(Collected data entries)
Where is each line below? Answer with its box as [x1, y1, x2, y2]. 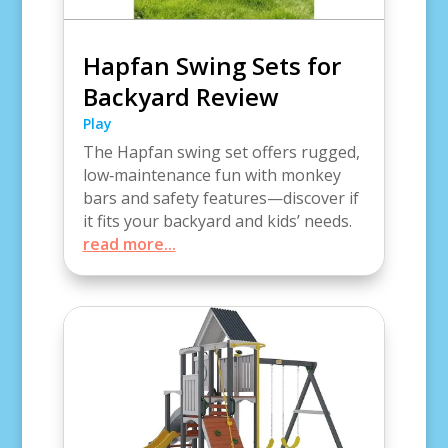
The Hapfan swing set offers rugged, [82, 141, 360, 164]
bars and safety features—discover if [82, 187, 359, 210]
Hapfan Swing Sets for [82, 49, 341, 83]
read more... [82, 233, 176, 256]
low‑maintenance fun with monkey [82, 164, 341, 187]
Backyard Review [82, 80, 279, 114]
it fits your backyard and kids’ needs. [82, 210, 352, 233]

→ About this exercise
Pictures omitted, give the entries again exactly.

→ Answer section
Where is each line below? Answer with its box as [x1, y1, x2, y2]. 
The Hapfan swing set offers rugged, [82, 141, 360, 164]
bars and safety features—discover if [82, 187, 359, 210]
Hapfan Swing Sets for [82, 49, 341, 83]
read more... [82, 233, 176, 256]
low‑maintenance fun with monkey [82, 164, 341, 187]
Backyard Review [82, 80, 279, 114]
it fits your backyard and kids’ needs. [82, 210, 352, 233]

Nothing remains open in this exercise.